One of the recent technical issues we have been working on is migrating database services from MongoDB as persistent storage to MySQL.
The usual way we do that is by placing all the migration logic (which uses 2 databases) into the DB migration and hoping everything will go fine. This leads to a “very minor risk of serious data damage” in cases where the source database data is in unexpected format, or one of the DB connections fails during migration, or there is too much data and migration takes hours (or worse, fails with a timeout somewhere), and so on.
I would like to describe a general approach to the data migration problem, which allows us to reduce the risks mentioned above.
Let’s say we have an “old” DB, which is used by some service, and a “new” DB. We are switching all the operations and moving all the data from “old” to “new” DB.
Unlike the “DB migration” path, we want to have a “fallback” to the old DB in cases where there are some issues with the new one or with the data migration process itself. And using this fallback must not affect the data consistency of the old DB in any way.
Additionally, while the migration can have the “critical” downtime parts like configuring the databases and updating the services, the data should be moved “in background” while the service is running.
It’s quite obvious that you can’t start the new DB, migrate data to it and then shutdown the old DB without a downtime. There will be a period of time when both DBs are working simultaneously on the live environment, and we have to gradually migrate data and operations.
Steps To Success
Unsurprisingly, the best way to approach the problem is to decompose it.
We can express the way we regularly work with DBs using two main kinds of operations — reading the data and writing it. While there are some additional operations like atomic or locking ones, they are used in very specific cases and should be reviewed case-by-case for migration too.
Let’s define the “roles” for the databases on the service, depending on whether they are used for reading or writing the data:
- Read Primary (RP) — read database, which is considered the Source of Truth for the data
- Read Secondary (RS) — read database, which is an additional source, but not necessarily a consistent one.
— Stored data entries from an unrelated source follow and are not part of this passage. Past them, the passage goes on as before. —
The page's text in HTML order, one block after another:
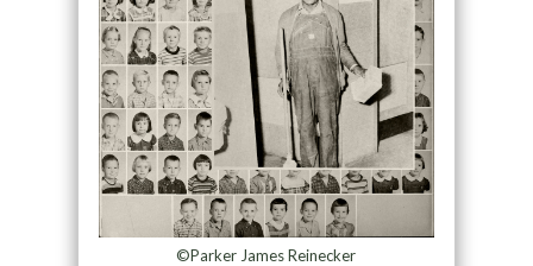
©Parker James Reinecker
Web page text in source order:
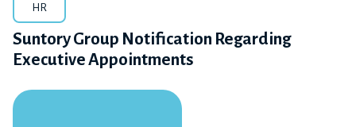
HR
Suntory Group Notification Regarding
Executive Appointments
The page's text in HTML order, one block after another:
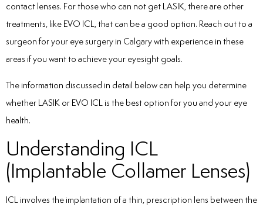
contact lenses. For those who can not get LASIK, there are other
treatments, like EVO ICL, that can be a good option. Reach out to a
surgeon for your eye surgery in Calgarywith experience in these
areas if you want to achieve your eyesight goals.
The information discussed in detail below can help you determine
whether LASIK or EVO ICL is the best option for you and your eye
health.
Understanding ICL
(Implantable Collamer Lenses)
ICL involves the implantation of a thin, prescription lens between the
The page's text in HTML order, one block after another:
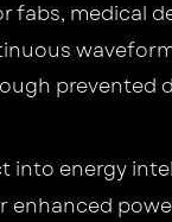
fabs, medical
into energy
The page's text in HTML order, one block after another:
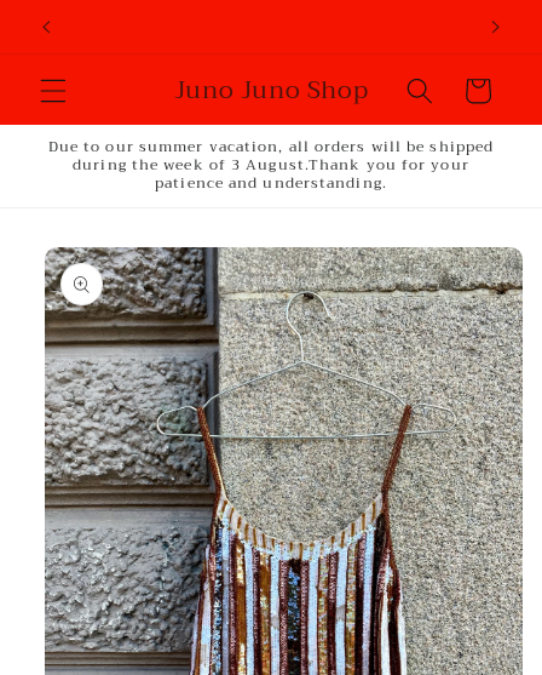
Skip to
Juno Juno Shop Cart
Due to our summer vacation, all orders will be shipped
during the week of 3 August.Thank you for your
patience and understanding.
Skip to
product
information
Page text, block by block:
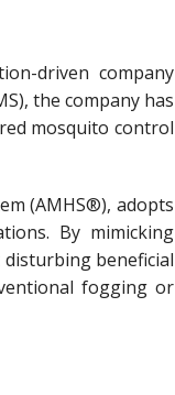
driven company
the company has
mosquito control
(AMHS®), adopts
By mimicking
beneficial
fogging or
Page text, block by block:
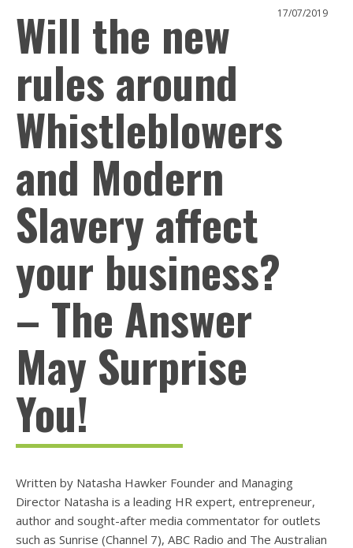
Will the new
rules around
Whistleblowers
and Modern
Slavery affect
your business?
– The Answer
May Surprise
You!
17/07/2019
Written by Natasha Hawker Founder and Managing
Director Natasha is a leading HR expert, entrepreneur,
author and sought-after media commentator for outlets
such as Sunrise (Channel 7), ABC Radio and The Australian
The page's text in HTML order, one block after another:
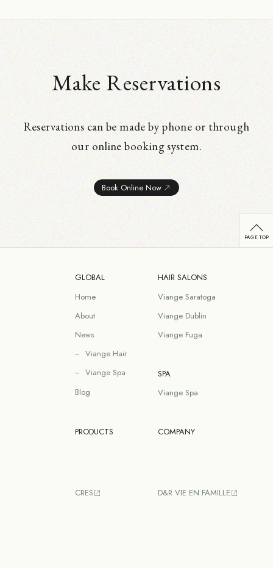
Make Reservations
Reservations can be made by phone or through
our online booking system.
Book Online Now
GLOBAL
Home
About
News
Viange Hair
Viange Spa
Blog
HAIR SALONS
Viange Saratoga
Viange Dublin
Viange Fuga
SPA
Viange Spa
PRODUCTS
CRES
COMPANY
D&R VIE EN FAMILLE
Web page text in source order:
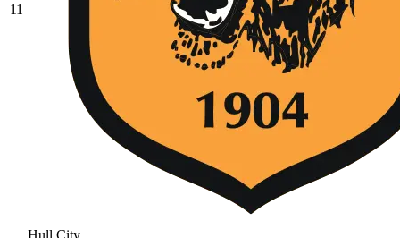
11
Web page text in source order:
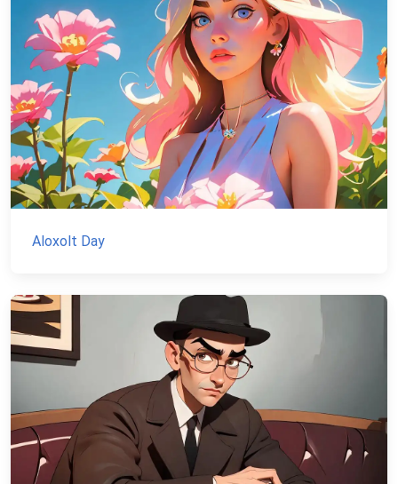
Aloxolt Day
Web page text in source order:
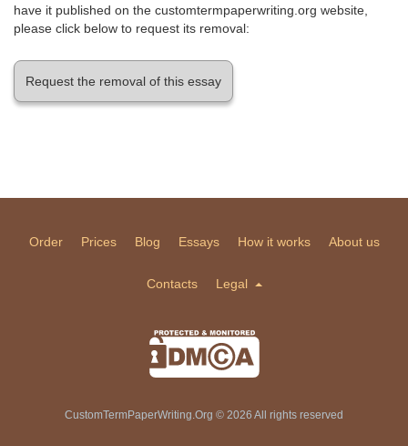
have it published on the customtermpaperwriting.org website,
please click below to request its removal:
Request the removal of this essay
Order Prices Blog Essays How it works About us
Contacts Legal
CustomTermPaperWriting.Org © 2026 All rights reserved
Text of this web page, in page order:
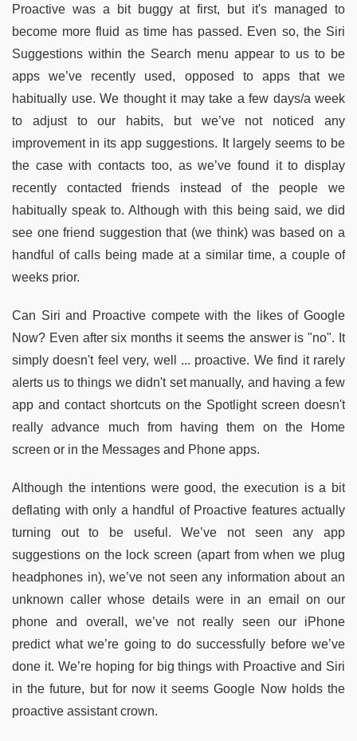
Proactive was a bit buggy at first, but it's managed to
become more fluid as time has passed. Even so, the Siri
Suggestions within the Search menu appear to us to be
apps we’ve recently used, opposed to apps that we
habitually use. We thought it may take a few days/a week
to adjust to our habits, but we’ve not noticed any
improvement in its app suggestions. It largely seems to be
the case with contacts too, as we’ve found it to display
recently contacted friends instead of the people we
habitually speak to. Although with this being said, we did
see one friend suggestion that (we think) was based on a
handful of calls being made at a similar time, a couple of
weeks prior.
Can Siri and Proactive compete with the likes of Google
Now? Even after six months it seems the answer is "no". It
simply doesn't feel very, well ... proactive. We find it rarely
alerts us to things we didn't set manually, and having a few
app and contact shortcuts on the Spotlight screen doesn't
really advance much from having them on the Home
screen or in the Messages and Phone apps.
Although the intentions were good, the execution is a bit
deflating with only a handful of Proactive features actually
turning out to be useful. We’ve not seen any app
suggestions on the lock screen (apart from when we plug
headphones in), we’ve not seen any information about an
unknown caller whose details were in an email on our
phone and overall, we’ve not really seen our iPhone
predict what we’re going to do successfully before we’ve
done it. We’re hoping for big things with Proactive and Siri
in the future, but for now it seems Google Now holds the
proactive assistant crown.

- Write Primary (WP) — write database, which is considered the Source of Truth for the data.
- Write Secondary (WS) — write database, which is an additional target for updates. Writes to WS happen after a successful write to WP.
Now, we can gradually switch old and new DB roles on the service side to ensure our reads and writes happen correctly:
The exact steps you follow for the specific service/DB migration depend on the amount of data and on your own confidence in the service integration with the new DB.
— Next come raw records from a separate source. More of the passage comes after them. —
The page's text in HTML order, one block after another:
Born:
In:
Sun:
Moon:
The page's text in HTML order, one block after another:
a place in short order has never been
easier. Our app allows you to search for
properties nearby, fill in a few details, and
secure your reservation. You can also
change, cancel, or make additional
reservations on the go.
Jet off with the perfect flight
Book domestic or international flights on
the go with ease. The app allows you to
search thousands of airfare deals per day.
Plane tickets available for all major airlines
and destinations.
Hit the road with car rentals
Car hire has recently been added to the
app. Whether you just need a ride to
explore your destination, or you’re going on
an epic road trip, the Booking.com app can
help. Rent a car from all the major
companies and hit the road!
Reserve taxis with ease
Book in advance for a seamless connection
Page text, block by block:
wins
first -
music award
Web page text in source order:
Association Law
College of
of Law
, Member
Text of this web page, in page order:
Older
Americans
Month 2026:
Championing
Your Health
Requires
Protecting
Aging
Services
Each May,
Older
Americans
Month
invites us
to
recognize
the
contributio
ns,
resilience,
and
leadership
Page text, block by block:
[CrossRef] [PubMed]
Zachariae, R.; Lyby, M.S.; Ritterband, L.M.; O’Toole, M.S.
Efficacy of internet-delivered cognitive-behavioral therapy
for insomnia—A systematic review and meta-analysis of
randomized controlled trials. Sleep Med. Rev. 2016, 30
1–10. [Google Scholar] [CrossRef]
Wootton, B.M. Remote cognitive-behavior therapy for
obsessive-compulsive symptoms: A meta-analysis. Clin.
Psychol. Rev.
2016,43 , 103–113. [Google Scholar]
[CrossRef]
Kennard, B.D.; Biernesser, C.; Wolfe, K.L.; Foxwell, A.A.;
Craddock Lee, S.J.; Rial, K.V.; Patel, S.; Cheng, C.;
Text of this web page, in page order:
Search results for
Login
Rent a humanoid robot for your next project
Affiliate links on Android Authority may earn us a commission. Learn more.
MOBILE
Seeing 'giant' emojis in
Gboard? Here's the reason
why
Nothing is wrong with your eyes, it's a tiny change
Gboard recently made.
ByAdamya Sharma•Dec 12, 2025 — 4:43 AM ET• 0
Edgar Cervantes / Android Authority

As an example, for a very simple service with a large amount of immutable data you most likely need only step 6 as an intermediary one. You can check the read/write code locally and immediately switch the old DB to the read-only state and perform the background migration.
There are some common issues you can encounter while migrating the data, which I’ve documented here.
1. Update operations on new DB with missing data
If you have mutable data in your DB, you’ll most likely encounter a case where you want to update a record but it’s not yet present in the new DB.
In this case, you’ll have to transfer the record from the old DB first, and then perform the update. Be extra careful with the transfer as this is a concurrent write operation — you can write the data in another service request, or perform background data migration at the same time — some data locking is most likely needed.
2. Locking data for update
In general, data locking for the business logic should happen on the WP only as WS is not consistent.
Although there are concurrent writes happening on the WS as well, regular WS writes can conflict with the background transfer process. In this case, it’s better to use pessimistic concurrency on the background process and ignore the concurrency errors per-record (as it means that the record in question was already transferred).
Those are the steps we took and it worked out great. I hope this helps. Good luck migrating your database with minimal downtime!